Ce sont ces étudiants d’arts plastiques qui sont prêts de 3.000 à tenter le CAPES pour environ 150 postes, les 1700 étudiants de philosophie pour la quarantaine de postes, les 5.000 étudiants de physique-chimie pour les 600 postes, etc. etc.
Vu que le nombre de postes diminue chaque année et que le nombre d’étudiants, lui, augmente, les chiffres vont toujours de mal en pis, amenant une lente dégradation des conditions d’existence.
Cette fraction des étudiants est pris entre le marteau et l’enclume, elle est coincée entre la fraction populaire des étudiants, celle qui rejoindra la « vie active », et la fraction bourgeoise qui rejoindra des postes de l’appareil d’Etat ou des entreprises.
Un dernière couche intermédiaire est représentée par les étudiants étrangers, qui ne se sentent pas forcément concernés par la situation sociale en France; quant aux 95.000 étudiants venant chaque année d’Afrique, ils sont en partie liés à l’élite oligarchique de leurs pays d’origine dans lequel ils vont retourner, soit étroitement surveillés jusque dans les facultés françaises, comme c’est le cas pour les étudiants d’Algérie, du Maroc et de la Tunisie, avec des menaces lourdes sur leurs familles ou sur eux-mêmes quand ils rentrent dans leurs pays.
Seules de rares organisations démocratiques, comme l’UNEM (Union Nationale des Etudiants Marocains), essaient de briser cet étau.
La fraction populaire des étudiants, elle, est aujourd’hui la plus nombreuse. Elle est aisée à reconnaître, dans la mesure où elle n’est pas certaine de l’emploi qui sera obtenu après le cursus ainsi que par la nécessité de travailler pour payer ses études.
Ce dernier aspect est une grande nouveauté liée à la crise du capitalisme. Dans les années 1980, l’ouvrage de Baudelot et Establet intitulé « Les Étudiants, l’Emploi, La Crise » pouvait encore affirmer que « Être étudiant aujourd’hui c’est disposer de plusieurs années où les soucis matériels sont relégués au deuxième voire au dernier rang des priorités.
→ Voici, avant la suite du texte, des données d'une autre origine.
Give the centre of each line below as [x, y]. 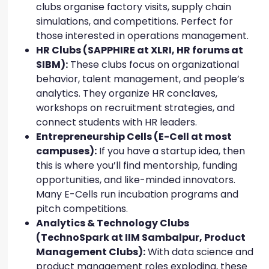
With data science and [199, 252]
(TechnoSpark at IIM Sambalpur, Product [141, 238]
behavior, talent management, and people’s [140, 79]
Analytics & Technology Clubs [113, 223]
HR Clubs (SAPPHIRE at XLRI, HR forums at [140, 50]
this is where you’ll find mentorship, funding [137, 166]
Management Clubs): [91, 252]
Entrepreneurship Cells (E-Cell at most [134, 137]

Voilà la différence fondamentale entre la jeunesse étudiante et la jeunesse travailleuse ».
Rien de tel aujourd’hui, où d’ailleurs la faculté est dévaluée par rapport aux BTS, IUT, etc. qui permettent d’acquérir une formation plus directement liée aux entreprises et, l’espère-t-on, de déboucher sur un emploi.
Pour la fraction estudiantine populaire, le cursus est déterminé par la question de l’espace et du temps : c’est le coût du transport, du loyer éventuel et du déménagement éventuel, du temps laissé pour travailler à cÃ’té, du coût des études en elles-mêmes, etc. etc.
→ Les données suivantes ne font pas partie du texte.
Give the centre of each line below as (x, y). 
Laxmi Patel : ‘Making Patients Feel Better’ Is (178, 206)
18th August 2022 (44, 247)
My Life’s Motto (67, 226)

Un tel questionnement n’existe pas pour la fraction estudiantine issu des couches supérieures de la société capitaliste.
Les années 1990 ont ainsi mis fin au caractère de masse de l’étudiant ayant du temps pour vivre, fréquentant des endroits densément peuplé d’étudiants comme lui, bref ayant une « vie étudiante. »
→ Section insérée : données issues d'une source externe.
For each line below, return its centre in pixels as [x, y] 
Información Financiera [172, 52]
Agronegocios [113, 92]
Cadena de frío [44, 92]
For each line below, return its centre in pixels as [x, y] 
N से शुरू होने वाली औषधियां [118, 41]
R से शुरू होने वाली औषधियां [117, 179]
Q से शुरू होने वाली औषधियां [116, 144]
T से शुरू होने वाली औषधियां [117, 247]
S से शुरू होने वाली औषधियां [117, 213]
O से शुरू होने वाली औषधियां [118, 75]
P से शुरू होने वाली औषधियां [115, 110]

Les études de masse ne sont donc pas les études des masses, mais au contraire l’effet d’une division du travail encore plus accentué.
Voilà ce qui explique aussi l’effondrement du syndicalisme étudiant durant les années 1990, avec l’UNEF (proche du « PCF ») et l’UNEF-ID (proche du PS) moribondes qui ont été obligées de s’unir pour maintenir une existence nationale.
Voilà ce qui explique aussi le nombre toujours plus faible de militants d’extrême-gauche, celle-ci puisant traditionnellement dans les étudiants et les fonctionnaires de l’Etat (Poste, professeurs, etc.).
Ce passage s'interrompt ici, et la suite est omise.